Doch wie viele Schüler sind eigentlich gefährdet? Von den zirka 1140 Schülern, die derzeit die Berufsschule besuchen und nicht nur aus dem Salzlandkreis, sondern unter anderem auch aus Magdeburg und dem Jerichower Land kommen, seien laut Schulleiter Ronald Rumpf nur die drei Klassen des Berufsvorbereitungsjahres betroffen. Die anderen Schüler hätten kaum Kontakt gehabt. „Die Schüler aus den drei Klassen des Berufsvorbereitungsjahres benutzen separate Räume und haben sogar eigene WC und Duschen“, sagt er auf Anfrage der Volksstimme.

Erkrankter noch in Behandlung

Die Leiterin des Gesundheitsamtes des Salzlandkreises, Amtsärztin Heike Leonhardt, erklärt, was nach dem Bekanntwerden des Tuberkulose-Falls in Schönebeck gemacht wurde. Mitarbeiter des Sachgebietes Hygiene hätten sofort mit der Ermittlung von Kontaktpersonen begonnen. In Schönebeck sind das 63 Menschen – 37 Schüler und 26 weitere Kontaktpersonen aus dem Umfeld des Erkrankten, der sich seit Anfang September noch immer stationär in Behandlung befindet.
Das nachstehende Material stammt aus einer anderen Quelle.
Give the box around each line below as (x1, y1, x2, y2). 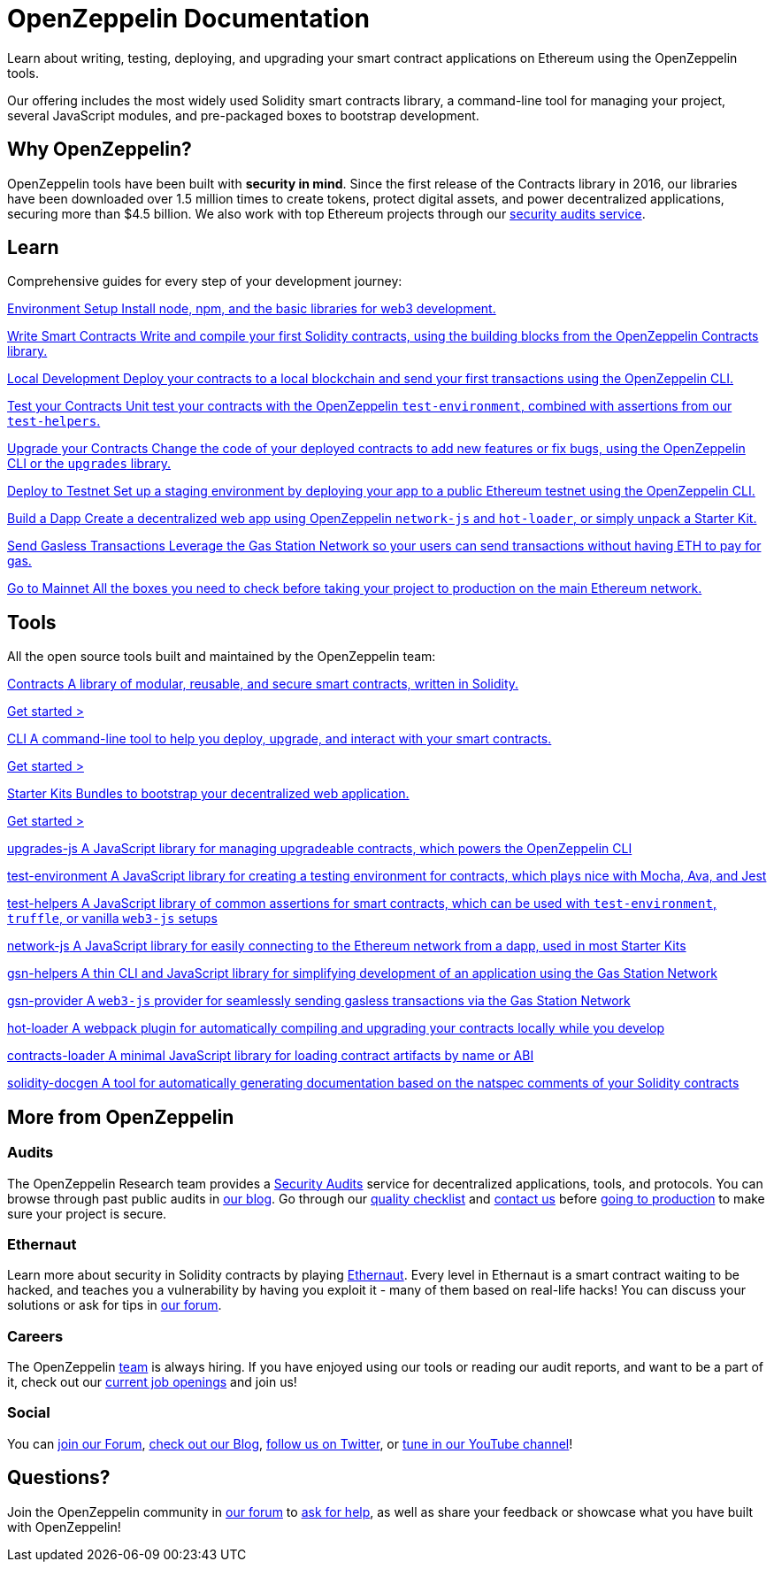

Wann man von einer Kontaktperson spricht, erläutert der Leiter des Magdeburger Gesundheitsamtes, Amtsarzt Eike Hennig. „Die Personen legt das zuständige Gesundheitsamt fest“, sagt er. Pauschal könne man sagen: Wenn man summiert länger als acht Stunden Kontakt mit dem Erkrankten hatte, zählt man als potenziell gefährdet. Er nennt ein Beispiel aus dem Fall Anfang des Monats, bei dem ein Hermes-Mitarbeiter in Haldensleben (Landkreis Börde) erkrankt war.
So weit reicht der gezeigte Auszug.